Gingipain and oncostatin M synergistically disrupt kidney tight junctions in periodontitis-associated acute kidney injury
Background
Acute kidney injury (AKI) is characterized by rapid renal decline. Periodontitis, a chronic oral inflammatory disease, is increasingly associated with renal dysfunction.
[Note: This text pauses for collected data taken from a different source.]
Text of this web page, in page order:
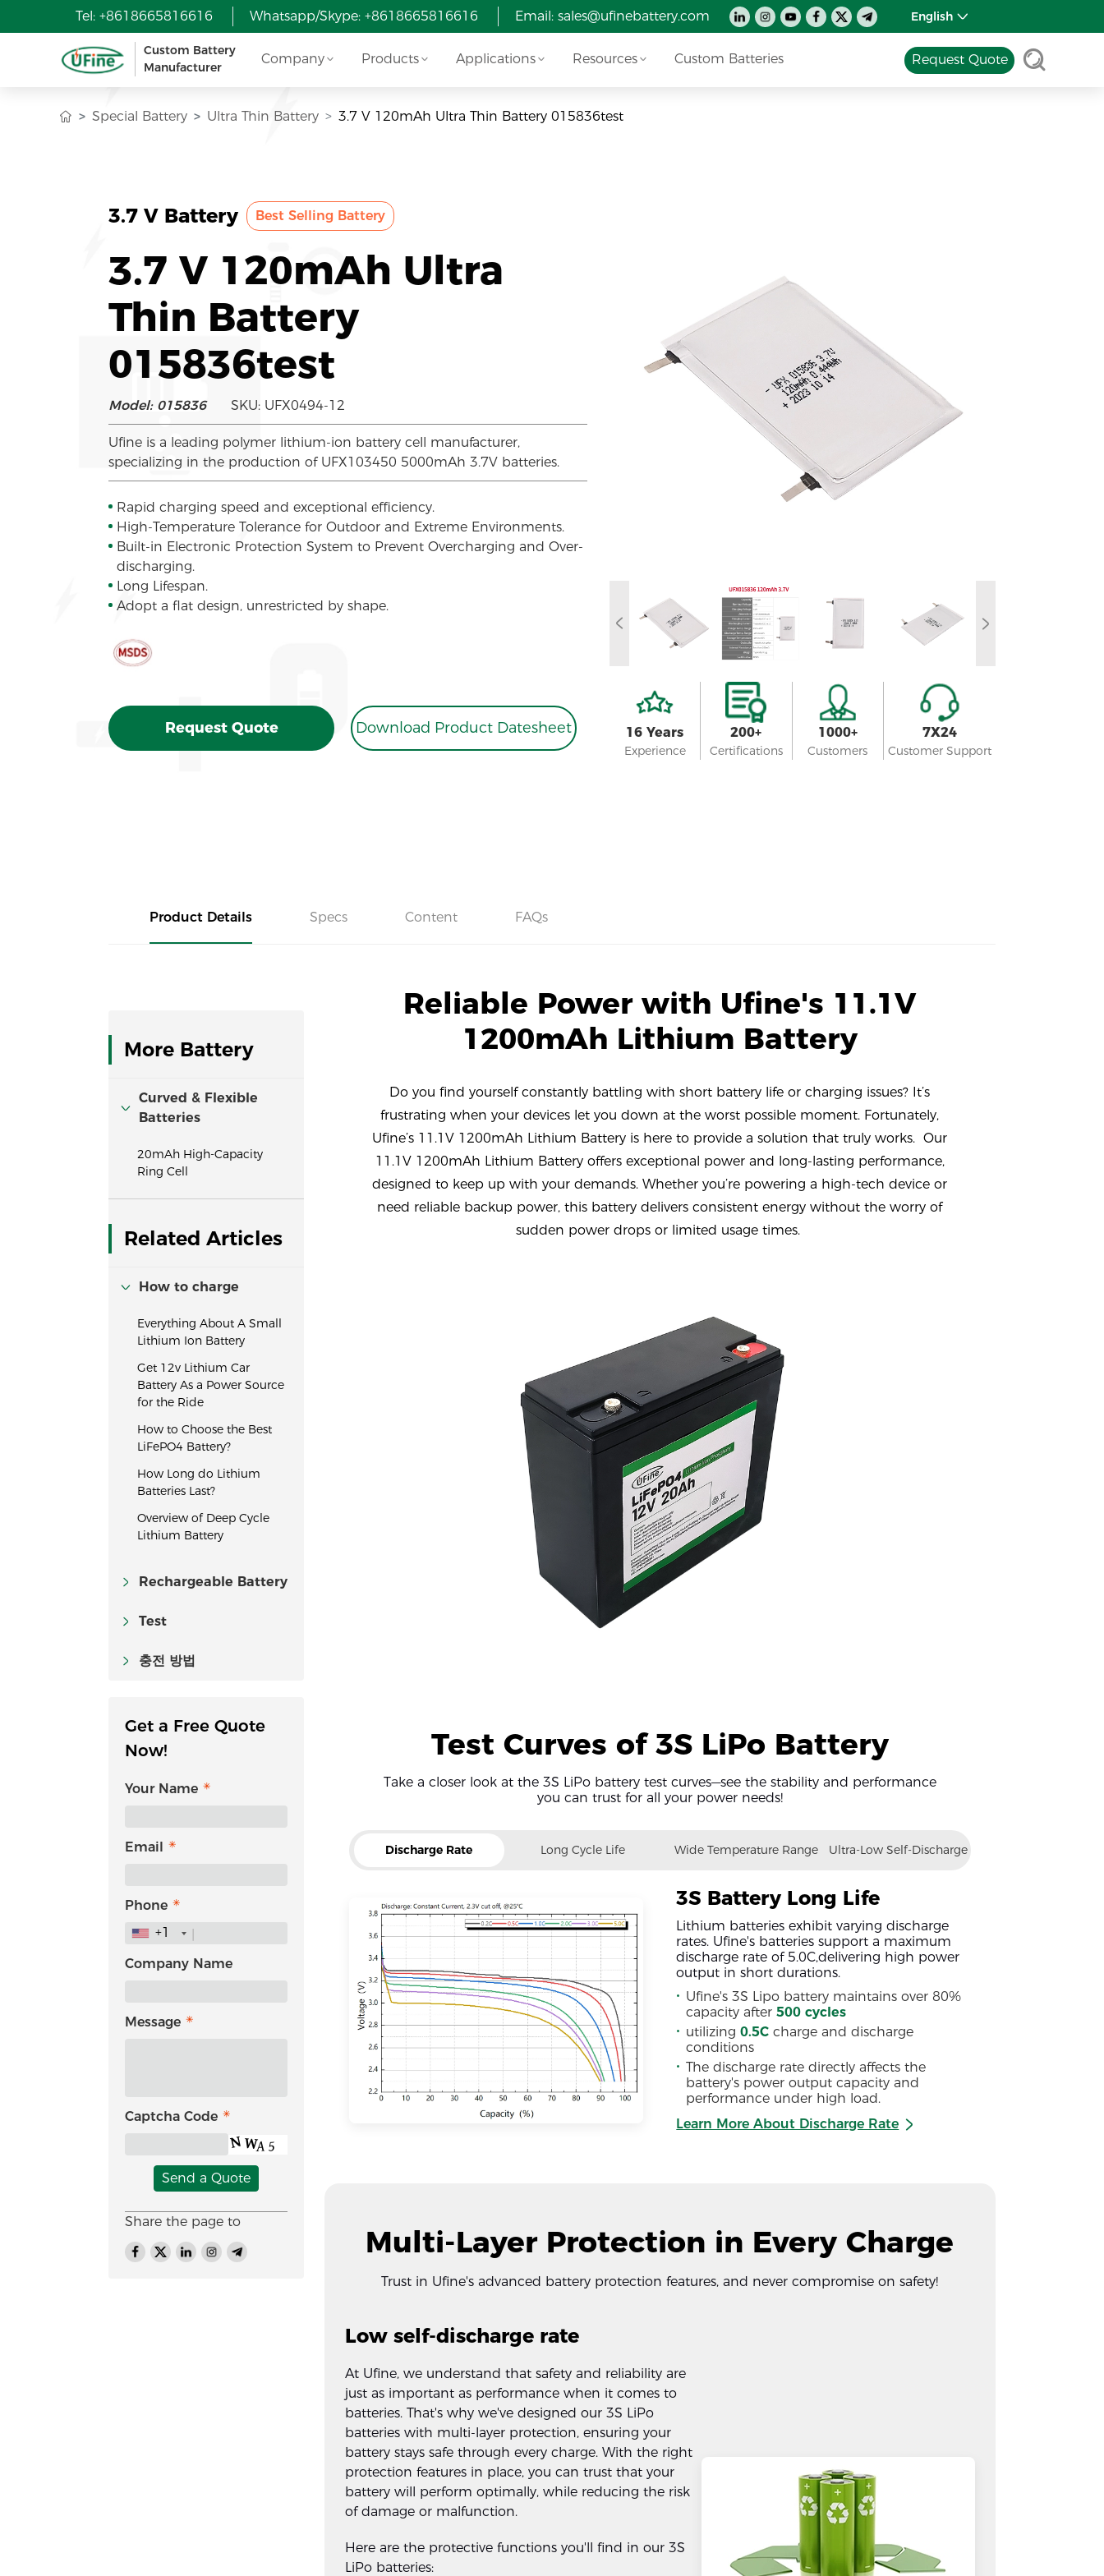
Tel: +8618665816616 Whatsapp/Skype: +8618665816616 Email: sales@ufinebattery.com English
Custom Battery
Manufacturer
Company Products Applications Resources Custom Batteries Request Quote
Special Battery Ultra Thin Battery 3.7 V 120mAh Ultra Thin Battery 015836test
3.7 V Battery Best Selling Battery
3.7 V 120mAh Ultra
Thin Battery
015836test
Model: 015836 SKU: UFX0494-12
Ufine is a leading polymer lithium-ion battery cell manufacturer,
specializing in the production of UFX103450 5000mAh 3.7V batteries.
Rapid charging speed and exceptional efficiency.
High-Temperature Tolerance for Outdoor and Extreme Environments.
Built-in Electronic Protection System to Prevent Overcharging and Over-
discharging.
Long Lifespan.
Adopt a flat design, unrestricted by shape.
Request Quote Download Product Datesheet 16 Years
Experience
200+
Certifications
1000+
Customers
7X24
Customer Support
Product Details Specs Content FAQs
More Battery
Curved & Flexible
Batteries
20mAh High-Capacity
Ring Cell
Related Articles
How to charge
Everything About A Small
Lithium Ion Battery
Get 12v Lithium Car
Battery As a Power Source
for the Ride
How to Choose the Best
LiFePO4 Battery?
How Long do Lithium
Batteries Last?
Overview of Deep Cycle
Lithium Battery
Rechargeable Battery
Test
충전 방법
Get a Free Quote
Now!
Your Name
Email
Phone
+1
Company Name
Message
Captcha Code
Send a Quote
Share the page to
Reliable Power with Ufine's 11.1V
1200mAh Lithium Battery
Do you find yourself constantly battling with short battery life or charging issues? It’s
frustrating when your devices let you down at the worst possible moment. Fortunately,
Ufine’s 11.1V 1200mAh Lithium Battery is here to provide a solution that truly works. Our
11.1V 1200mAh Lithium Battery offers exceptional power and long-lasting performance,
designed to keep up with your demands. Whether you’re powering a high-tech device or
need reliable backup power, this battery delivers consistent energy without the worry of
sudden power drops or limited usage times.
Test Curves of 3S LiPo Battery
Take a closer look at the 3S LiPo battery test curves—see the stability and performance
you can trust for all your power needs!
Discharge Rate Long Cycle Life Wide Temperature Range Ultra-Low Self-Discharge
3S Battery Long Life
Lithium batteries exhibit varying discharge
rates. Ufine's batteries support a maximum
discharge rate of 5.0C,delivering high power
output in short durations.
Ufine's 3S Lipo battery maintains over 80%
capacity after500 cycles
utilizing0.5C charge and discharge
conditions
The discharge rate directly affects the
battery's power output capacity and
performance under high load.
Learn More About Discharge Rate 
Multi-Layer Protection in Every Charge
Trust in Ufine's advanced battery protection features, and never compromise on safety!
Low self-discharge rate
At Ufine, we understand that safety and reliability are
just as important as performance when it comes to
batteries. That's why we've designed our 3S LiPo
batteries with multi-layer protection, ensuring your
battery stays safe through every charge. With the right
protection features in place, you can trust that your
battery will perform optimally, while reducing the risk
of damage or malfunction.
Here are the protective functions you'll find in our 3S
LiPo batteries:
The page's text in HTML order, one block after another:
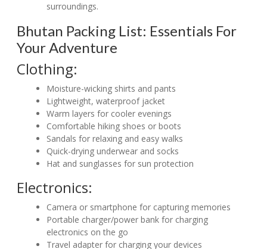
surroundings.
Bhutan Packing List: Essentials For
Your Adventure
Clothing:
Moisture-wicking shirts and pants
Lightweight, waterproof jacket
Warm layers for cooler evenings
Comfortable hiking shoes or boots
Sandals for relaxing and easy walks
Quick-drying underwear and socks
Hat and sunglasses for sun protection
Electronics:
Camera or smartphone for capturing memories
Portable charger/power bank for charging
electronics on the go
Travel adapter for charging your devices

Although periodontitis is recognized as a contributor to kidney damage, the mechanisms linking it to AKI remain unclear.
Methods
This study explored the effects of Porphyromonas gingivalis (P. gingivalis) W83-infected periodontitis on AKI in C57BL/6J mice, using ischemia-reperfusion injury 55 days post-infection. Gingipain inhibitors, KYT-1 and KYT-36, were applied. Detection of P. gingivalis was performed using quantitative real-time polymerase chain reaction (qRT-PCR) and PCR, while transcriptome sequencing, qRT-PCR, immunohistochemistry, and immunofluorescence staining assessed renal damage. In vitro, HK-2 cells were exposed to P. gingivalis at a multiplicity of infection of 10 for 48 h, with inhibition by gingipain or oncostatin M (OSM). Disruption of tight junctions (TJs) was quantified using qRT-PCR, transepithelial electrical resistance, and cell counting kit-8 assays.
Results
Periodontitis worsened AKI, linked to P. gingivalis infection and renal TJ disruption in the kidney. P. gingivalis infection activated OSM expression, which correlated positively with gingipain. Significantly, OSM and gingipain might collaboratively contribute to the damage of renal TJs, with the reduced expression of TJ proteins. Suppressing gingipain activity presented itself as a protective strategy against the destruction of TJs and the attendant worsening of AKI due to periodontitis.
Conclusions
Our study enhances the understanding of the interplay between periodontitis and AKI, highlighting the harmful impact of P. gingivalis in AKI.